The next morning, Lovecraft is having breakfast with Olivia Hackshaw at a diner when he is attacked by a magically summoned demon, but escapes. After being questioned and released by the police, he locates Lilly, alias Larry Willis, Locksteader's transgender ex-lover and former Hackshaw chauffeur who had stolen the Necronimicon from Hackshaw, who now has the grimoire. An animated gargoyle bursts in and kills Willis/Lilly, but Lovecraft and Connie (who had followed him) escape with the Necronomicon, only for Connie to betray Lovecraft to Bordon.

Bordon, Connie and Hackshaw (who it turns out had made a deal with Bordon) have plans to use the grimoire to summon one of the Old Ones in order to gain awesome power. The ritual requires the offering-up of a virgin: in this case, Olivia Hackshaw, whose father had gone to great lengths to preserve her virginity. In an unexpected double-cross, Connie shoots and kills Bordon before the ritual begins, but has her gun hand crushed by Hackshaw's zombie bodyguard. Hackshaw summons the Old One and it appears, but unexpectedly rejects Olivia and devours Hackshaw before vanishing back into the Earth. The ritual had failed because Olivia had lost her virginity a few days before to the police detective assigned to guard her.

Connie and Lovecraft share a kiss before she is arrested for murdering Bordon. He leaves with the Necronomicon, confident that the book is safe with him because not only will everyone assume that the book had been either destroyed or repossessed by the Old Ones, but also because everyone knows that he does not and will not use magic.

== Cast ==

- Fred Ward as private detective Harry Philip Lovecraft
- Julianne Moore as Connie Stone
- David Warner as Amos Hackshaw
- Alexandra Powers as Olivia Hackshaw
- Clancy Brown as Harry Bordon
- Charles Hallahan as Detective Morris Bradbury
- Arnetia Walker as Hypolite Kropotkin
- Raymond O'Connor as Tugwell
- Peter Allas as Detective Otto Grimaldi
- Ken Thorley as Mickey Locksteader
- Lee Tergesen as Larry Willis / Lilly Sirwar
- Michael Reid MacKay as Gargoyle
- Curt Sobel as Band Leader

== Production ==
Joseph Dougherty wrote the initial script under the title of Lovecraft which was intended to be filmed with $25 million budget.

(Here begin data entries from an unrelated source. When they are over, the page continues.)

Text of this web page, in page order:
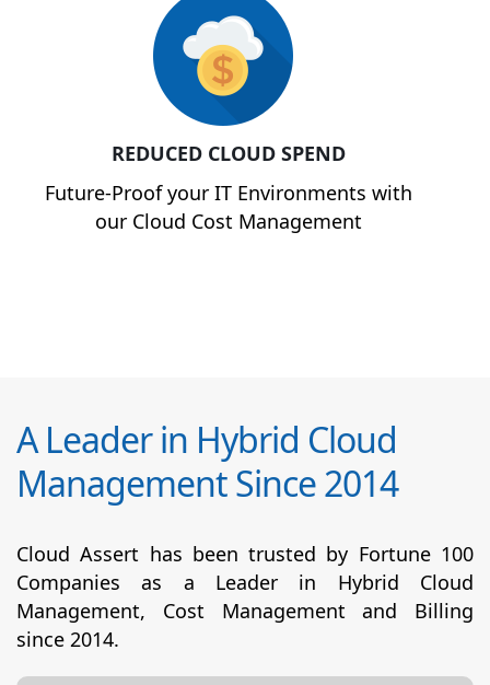
REDUCED CLOUD SPEND
Future-Proof your IT Environments with
our Cloud Cost Management
A Leader in Hybrid Cloud
Management Since 2014
Cloud Assert has been trusted by Fortune 100
Companies as a Leader in Hybrid Cloud
Management, Cost Management and Billing
since 2014.
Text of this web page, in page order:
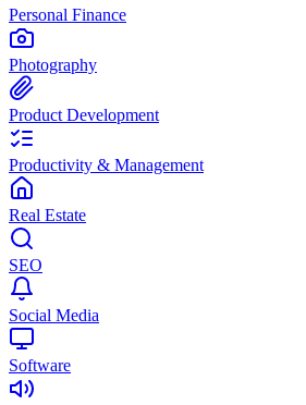
Personal Finance
Photography
Product Development
Productivity & Management
Real Estate
SEO
Social Media
Software
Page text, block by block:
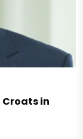
Croats in
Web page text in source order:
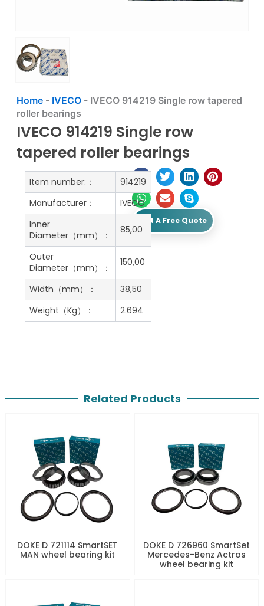
Home- IVECO- IVECO 914219 Single row tapered
roller bearings
IVECO 914219 Single row
tapered roller bearings
Get A Free Quote
Item number:：
914219
Manufacturer：
IVECO
Inner
Diameter（mm）：
85,00
Outer
Diameter（mm）：
150,00
Width（mm）：
38,50
Weight（Kg）：
2.694
Related Products
DOKE D 721114 SmartSET
MAN wheel bearing kit
DOKE D 726960 SmartSet
Mercedes-Benz Actros
wheel bearing kit

Once the script became available, it was acquired by HBO Pictures senior vice president Robert Cooper, who then offered it to Gale Anne Hurd to produce. Despite only being given a $6.2 million budget and a strict schedule, Hurd was confident she could get the movie made due to her experience working under Roger Corman at New World Pictures. Hurd hired Martin Campbell having met him in England during her time producing Aliens, and was impressed with his work on the British television drama serial Edge of Darkness, which, like Lovecraft, also dealt with supernatural elements in a realistic setting.

Filming took place between January 14 and March 4, 1991.

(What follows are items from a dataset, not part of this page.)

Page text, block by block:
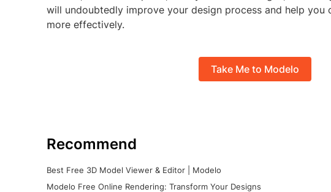
will undoubtedly improve your design process and help you
more effectively.
Take Me to Modelo
Recommend
Best Free 3D Model Viewer & Editor | Modelo
Modelo Free Online Rendering: Transform Your Designs

Hurd so enjoyed working with director Campbell that she would reteam with him on the 1994 film No Escape.

== Release ==
Cast a Deadly Spell was broadcast on HBO on September 7, 1991 followed by a home video release on December 4, 1991.

== Critical reception ==
In The New York Times John J. O'Connor said that the "new HBO Pictures production that can be seen tonight at 8 on the pay-cable service, gives the city a spin that should make even its most jaded observers sit up, chuckle and wince.... Mining familiar formulas, Mr. Dougherty's Cast a Deadly Spell is engagingly different and special."

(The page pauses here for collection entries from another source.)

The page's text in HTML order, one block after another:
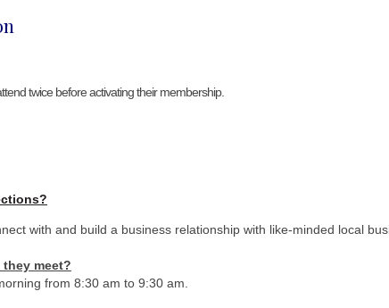
twice before activating their membership.
with and build a business relationship with like-minded local
meet?
from 8:30 am to 9:30 am.
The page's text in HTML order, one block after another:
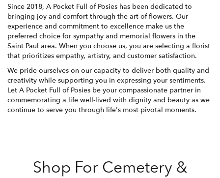
Since 2018, A Pocket Full of Posies has been dedicated to
bringing joy and comfort through the art of flowers. Our
experience and commitment to excellence make us the
preferred choice for sympathy and memorial flowers in the
Saint Paul area. When you choose us, you are selecting a florist
that prioritizes empathy, artistry, and customer satisfaction.
We pride ourselves on our capacity to deliver both quality and
creativity while supporting you in expressing your sentiments.
Let A Pocket Full of Posies be your compassionate partner in
commemorating a life well-lived with dignity and beauty as we
continue to serve you through life's most pivotal moments.
Shop For Cemetery &
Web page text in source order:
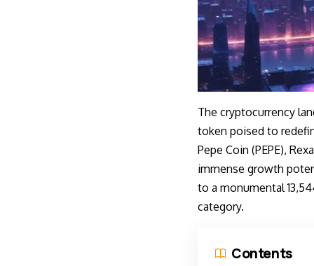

In the Chicago Tribune Rick Kogan said, "I've had some very strange times in Los Angeles, spotted some very strange people. But none of what I've done or seen in that town can compare with what happens to H. Phillip Lovecraft in a special effects-filled and wildly successful original Home Box Office movie... Casting its own spell, this movie invigorates."

== Sequel ==
HBO produced a sequel, Witch Hunt, with Dennis Hopper playing Lovecraft in place of Ward. Witch Hunt takes place in the 1950s during the Second Red Scare, with magic substituted for communism. Many characters from Cast a Deadly Spell reappear with different backstories.